# If you thought that bunny had big feet - you ain't seen nothing yet



## nabisho (Nov 18, 2004)

These two are Avocets. Their nest got buldozed at a local development site and they ended up homeless. Animal control brought them to us. Look at those feet. They were all drooped down, wings hanging and they couldn't walk they were so starved. But with about a 100 fresh baby crickets and some calcium laced water they are up and chirping for food every couple hours. They're going to be fine if we don't go broke buying $.09 cent each baby crickets at Petco.

NAB 



















Here's what they will look like when they are all grown up.

http://en.wikipedia.org/wiki/American_Avocet


----------



## Grim (Jul 28, 2007)

Mail order the crickets you can get them in bulk for less.


----------



## mr squeaks (Apr 14, 2005)

I've never heard of an Avocet. What an interesting and lovely looking bird!

Was that development by water? Looks like they are "water" birds. 

THANK GOODNESS they were rescued...dare I ask what happened to the parents??

Damn man and his insatiable urge to BUILD on any land that's open!! 

Those legs ain't too shabby either!! They are such cuties!

Thanks so much for sharing! As always, you have come up with another surprise!!

Sending Love, Hugs and Scritches to these little ones!

Shi


----------



## Feefo (Feb 8, 2002)

Thanks for another delightful picture, Nab! 

Cynthia


----------



## Dezirrae (Oct 6, 2007)

I must say Nab - you DO get the most interesting visitors  How you ever keep them and their individual care needs straight is beyond me. The adults are gorgeous - but the babies you have are up my ally (cute & cuddly looking ). Good luck with these wee ones and we'll be watching for updates - as always.


----------



## TheSnipes (Apr 9, 2007)

mr squeaks said:


> Damn man and his insatiable urge to BUILD on any land that's open!!


----------



## Maggie-NC (Jun 22, 2005)

Nab, I always look forward to a new thread from you cause I never know what is going to pop up. And, aren't they cuties. Like Shi, I had never heard of them. They are so gorgeous when they are grown.

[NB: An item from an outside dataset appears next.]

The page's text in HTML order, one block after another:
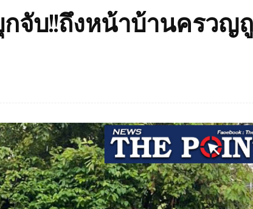
กจับ!!ถึงหน้าบ้านครวญ

And, Shi, I agree with what you said.


----------



## Skyeking (Jan 17, 2003)

LOL they are so cute......and BIG FEET is right!!! 

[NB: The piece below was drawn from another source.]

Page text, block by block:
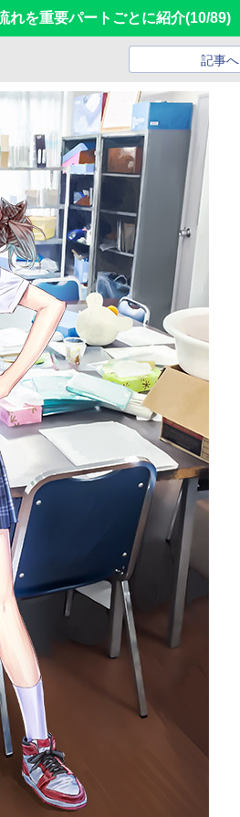
れを重要パートごとに紹介(10/89)
記事へ

Count me in...on those that have never heard of them.

So Nab, you are not only providing us entertainment and delightful pictures, but an education!!!  


THANK YOU!!!


----------



## Whitefeather (Sep 2, 2002)

mr squeaks said:


> *I've never heard of an Avocet.* What an interesting and lovely looking bird!
> Shi


I hadn't either, Shi, so I did a little search on them.

Here's a link to some information about the Avocet.
http://ocbirderca.blogspot.com/2007/11/american-avocet.html

I don't know if there are different types of Avocets, but they all looked the same in the links I checked out.

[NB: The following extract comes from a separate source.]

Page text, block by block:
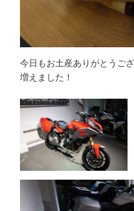
今日もお土産ありがとうご
増えました！

Those babies are adorable & as adults they're beautiful.
Thanks for sharing them with us. 

NAB, will these little guy's beaks get as long as the ones in the article I posted the link to?

Cindy


----------



## Margarret (May 3, 2007)

The chicks are adorable. The adults are lovely with their tri colors in summer.
I'd not heard of them either. Thanks Nab. But nine cents each for crickets? Yikes!

Margaret


----------



## KIPPY (Dec 18, 2003)

They are cute and very interesting when the get full grown.


----------